Постмодерн в раю. О творчестве Ольги Седаковой - Ксения Голубович
Шрифт:
Интервал:
Закладка:
Во всем предчувствовалась внутренняя сцена «ареста» или «обыска» — именно она стояла как центральная для культуры весь ХХ век. Как и простой выбор: «или ты (убьешь) или тебя». Ничего лишнего, ничего личного — прямо в центр, прямо к сути дела. И если Целан в переводе Седаковой говорит: «Смерть — это немецкий учитель», указывая на максимально радикальный опыт, то в ответ ему уже в своем стихе «Памяти поэта» Седакова ответит:
Смерть — немецкое слово, но русское слово — тюрьма.Тюрьма — базовый опыт русской экзистенции. А вот и воспоминание об одной такой сцене:
Книг запрещенных было много, и совсем не Солженицын. Богословские в основном. Они стопкой лежали на письменном столе уже не первый день. Я собиралась их отдать.
Когда постучали «проверять паспортный режим», я засунула все книги разом под одеяло. Было два милиционера и один штатский, очевидно главный. Проверяли, не живет ли у меня кто-то непрописанный. Мне показалось, что им как-то слишком знаком мой дом. Никакого обыска не было. Молоденький милиционер, уходя, задержался и шепнул: «Не отдавайте ключ кому попало… старичкам разным…» Тут я пошла к соседу И. П. (у него был мой ключ на случай отъезда). Говорю:
— Они тут были?
— Да, вчера. Я им открыл. Они так осмотрелись. Говорят: как все прибрано, чисто!
Значит, они уже успели эти книги рассмотреть.
В этой сцене видно, по какому краю ходил человек, и сколько свидетелей и соучастников было в этих его хождениях, и то, как подставляли друг друга, и то, как проявляли солидарность. В одной сцене. Ничего лишнего — только рисунок, профиль, росчерк. И что из всего остается? Только одно — задержавшийся молоденький мальчик в форме и спасенный поэт. Они — по разные стороны одной черты, одной «/» — и сколько же в этом ужасного и глубоко горестного. Как, впрочем, и старичок-доносчик… это — предел, самый край, куда более крайний, чем у Рильке. И за этот край уже не вернуться.
Сон был про то, что я оказалась в родной деревне отца Машутино, перед коллективизацией. И говорю с мужиком, который валяет валенки.
— У вас что начинается! — говорю.
А он:
— Ну, говорят, колхозы… посмотрим, что будет…
— Что будет! — закричала я. — Раскулачат, выселят… и т. п.
А он:
— А ты-то что такая дёрганая (кажется, это было слово, а не «нервная»).
«И что он имел в виду?» — спросила я. Седакова не очень любит, когда сразу не ухватываешь, о чем тебе говорят. «Ну, понятно же, — ответила мне Ольга Александровна, — он имел в виду, что я и сама уже другая, не такая, как они, скорее уж — как те, кто к ним идет, дерганые». Догадливость — одно из важных человеческих свойств в ее антропологии.

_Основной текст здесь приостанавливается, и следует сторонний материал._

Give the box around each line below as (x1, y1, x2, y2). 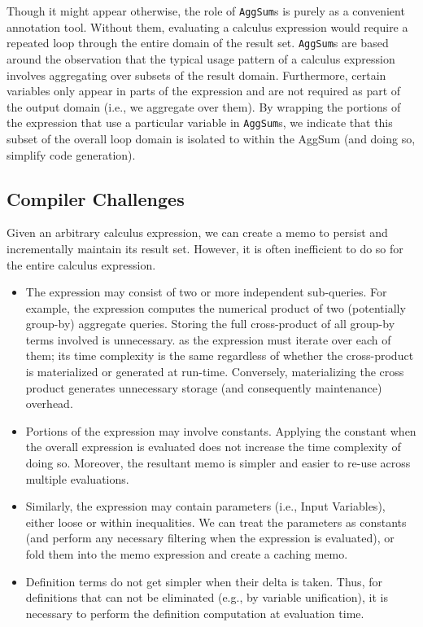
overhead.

В этом сне видно — она тоже, а не только «красные», идущие уничтожать прежнюю жизнь, уже за чертой реальности старого мира. И даже во сне не сможет пробить руками стекло и спасти всех тех, кто более сильной чертой отделен от нее и от того мира, которому она принадлежит.
15«Неужели, Мария…» Это юношеское стихотворение в дачном пейзаже. И оно в моем сознании накладывается на тот юношеский опыт, о котором Ольга Александровна рассказывала, — о стариках из «бывших», от которых отказались их дети, ушедшие в новую жизнь, построившие свои семьи с советскими браками и отступавшие от родителей, чтобы иметь возможность жить дальше, жить как ни в чем не бывало. Старики на старых дачах в Валентиновке, думала я, где прошло детство, но нет… оказалось — в Салтыковке:
С «бывшими» я встречалась не в Валентиновке (на даче родителей), а в Салтыкове. Салтыковка — старое дачное место, и у друзей мамы остался там дореволюционный дом (его оставили за то, что ФЭ, немецкая баронесса, мама маминой подруги, окончив гимназию, девочкой пошла работать в 1918 году в какой-то Наркомпрос или что-то вроде этого, переводила для них с немецкого и других языков; землю отрезали, а дом оставили). Я в этом доме жила обычно на зимних каникулах. Сторожем — когда хозяева уезжали на зиму в город — там жил как раз такой «бывший» (его мать была императорской фрейлиной). Мы с ним по вечерам мило беседовали. Он получал пенсию 12 рублей как потомок одного из малоизвестных декабристов. У него и собирались другие «бывшие», которые, видимо, тоже жили в своих бывших домах в Салтыковке, из милости новых хозяев.
Нищие, но с какими-то медленными чудесными манерами, они часто собирались в том доме, где бывала Ольга Александровна — дочь коммуниста, советского полковника, приникающая к пространству между собой и нищими стариками, как к незримому прозрачному стеклу, видящая их и окружающую их молчаливую собранную боль, о которой они не говорят, но которую она не может у них забрать.
Неужели, Мария, только рамы скрипят Только рамы скрипят и трепещут…Она тоже — за стеклом… Она часть уже новой эры. Эры, где тюрьма и смерть — неотъемлемая часть человеческого опыта.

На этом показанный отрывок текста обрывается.